* _THE TASK_:
Everything in the entries below must be output exactly, apart from the pictures.

* _DATASET ENTRIES_:
=-=-=-=-=

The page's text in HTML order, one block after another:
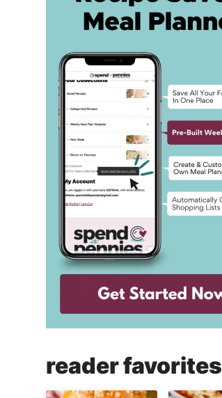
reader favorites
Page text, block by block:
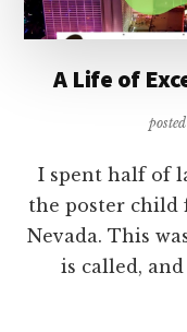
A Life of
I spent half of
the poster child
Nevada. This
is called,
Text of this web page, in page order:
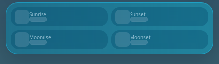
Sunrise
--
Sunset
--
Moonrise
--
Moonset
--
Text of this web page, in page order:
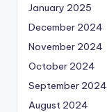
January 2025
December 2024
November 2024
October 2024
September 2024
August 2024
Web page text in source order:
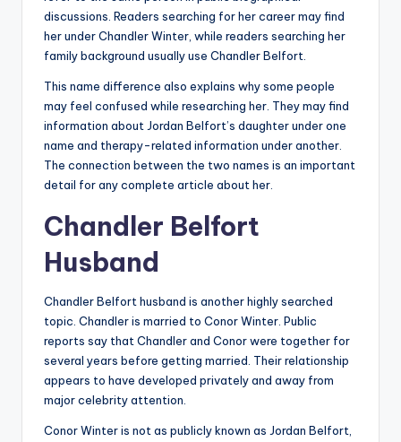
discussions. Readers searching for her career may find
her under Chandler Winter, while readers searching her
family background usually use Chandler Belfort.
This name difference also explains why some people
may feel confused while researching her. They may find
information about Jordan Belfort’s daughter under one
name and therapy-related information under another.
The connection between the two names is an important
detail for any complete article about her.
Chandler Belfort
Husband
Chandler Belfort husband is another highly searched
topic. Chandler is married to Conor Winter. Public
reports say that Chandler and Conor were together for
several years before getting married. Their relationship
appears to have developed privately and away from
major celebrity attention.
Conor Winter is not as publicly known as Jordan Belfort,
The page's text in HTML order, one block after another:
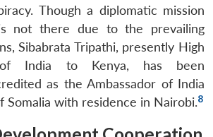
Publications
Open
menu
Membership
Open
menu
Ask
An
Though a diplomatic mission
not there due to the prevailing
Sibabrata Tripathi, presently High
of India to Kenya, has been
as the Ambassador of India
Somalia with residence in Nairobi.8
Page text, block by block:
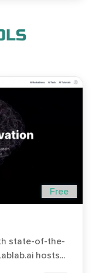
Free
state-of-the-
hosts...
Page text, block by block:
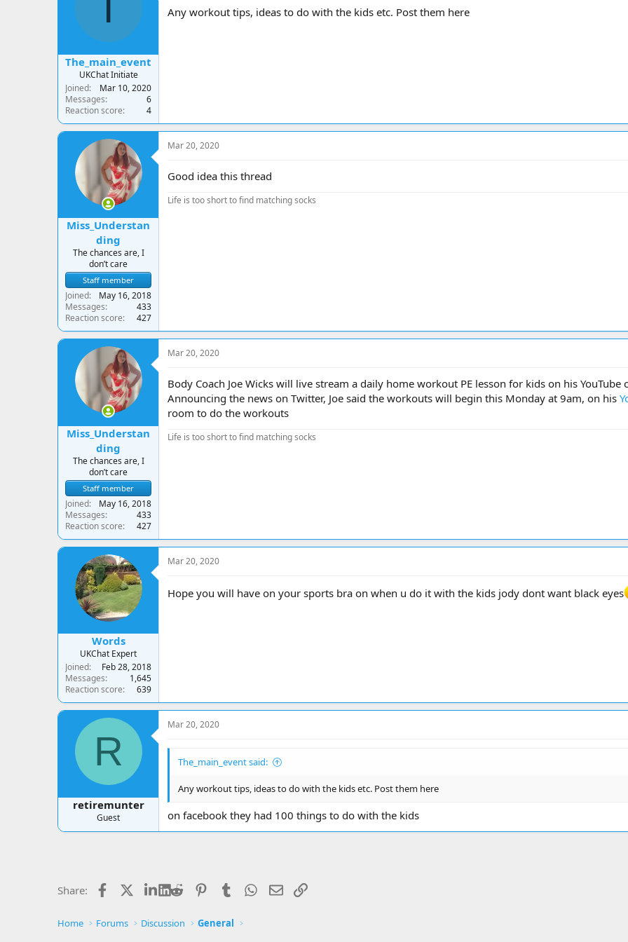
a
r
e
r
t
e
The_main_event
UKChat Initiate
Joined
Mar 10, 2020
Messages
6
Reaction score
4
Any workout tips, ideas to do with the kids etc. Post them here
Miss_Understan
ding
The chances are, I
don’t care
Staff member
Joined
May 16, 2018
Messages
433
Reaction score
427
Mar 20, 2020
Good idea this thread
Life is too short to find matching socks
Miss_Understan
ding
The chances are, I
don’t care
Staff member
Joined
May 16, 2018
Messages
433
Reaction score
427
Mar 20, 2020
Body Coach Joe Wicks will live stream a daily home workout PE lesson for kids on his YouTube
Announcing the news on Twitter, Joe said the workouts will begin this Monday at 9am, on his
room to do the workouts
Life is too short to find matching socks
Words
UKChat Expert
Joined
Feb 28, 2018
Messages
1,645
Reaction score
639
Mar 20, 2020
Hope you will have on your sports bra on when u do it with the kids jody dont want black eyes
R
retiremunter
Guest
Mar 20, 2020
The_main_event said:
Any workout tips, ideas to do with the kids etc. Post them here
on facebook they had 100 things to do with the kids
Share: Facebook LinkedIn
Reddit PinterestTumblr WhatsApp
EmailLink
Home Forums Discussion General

=-=-=-=-=

* _SOLUTION TO THIS EXERCISE_:
The page's text in HTML order, one block after another:
reader favorites
Page text, block by block:
A Life of
I spent half of
the poster child
Nevada. This
is called,
Text of this web page, in page order:
Sunrise
--
Sunset
--
Moonrise
--
Moonset
--
Text of this web page, in page order:
January 2025
December 2024
November 2024
October 2024
September 2024
August 2024
Web page text in source order:
discussions. Readers searching for her career may find
her under Chandler Winter, while readers searching her
family background usually use Chandler Belfort.
This name difference also explains why some people
may feel confused while researching her. They may find
information about Jordan Belfort’s daughter under one
name and therapy-related information under another.
The connection between the two names is an important
detail for any complete article about her.
Chandler Belfort
Husband
Chandler Belfort husband is another highly searched
topic. Chandler is married to Conor Winter. Public
reports say that Chandler and Conor were together for
several years before getting married. Their relationship
appears to have developed privately and away from
major celebrity attention.
Conor Winter is not as publicly known as Jordan Belfort,
The page's text in HTML order, one block after another:
Publications
Open
menu
Membership
Open
menu
Ask
An
Though a diplomatic mission
not there due to the prevailing
Sibabrata Tripathi, presently High
of India to Kenya, has been
as the Ambassador of India
Somalia with residence in Nairobi.8
Page text, block by block:
Free
state-of-the-
hosts...
Page text, block by block:
a
r
e
r
t
e
The_main_event
UKChat Initiate
Joined
Mar 10, 2020
Messages
6
Reaction score
4
Any workout tips, ideas to do with the kids etc. Post them here
Miss_Understan
ding
The chances are, I
don’t care
Staff member
Joined
May 16, 2018
Messages
433
Reaction score
427
Mar 20, 2020
Good idea this thread
Life is too short to find matching socks
Miss_Understan
ding
The chances are, I
don’t care
Staff member
Joined
May 16, 2018
Messages
433
Reaction score
427
Mar 20, 2020
Body Coach Joe Wicks will live stream a daily home workout PE lesson for kids on his YouTube
Announcing the news on Twitter, Joe said the workouts will begin this Monday at 9am, on his
room to do the workouts
Life is too short to find matching socks
Words
UKChat Expert
Joined
Feb 28, 2018
Messages
1,645
Reaction score
639
Mar 20, 2020
Hope you will have on your sports bra on when u do it with the kids jody dont want black eyes
R
retiremunter
Guest
Mar 20, 2020
The_main_event said:
Any workout tips, ideas to do with the kids etc. Post them here
on facebook they had 100 things to do with the kids
Share: Facebook LinkedIn
Reddit PinterestTumblr WhatsApp
EmailLink
Home Forums Discussion General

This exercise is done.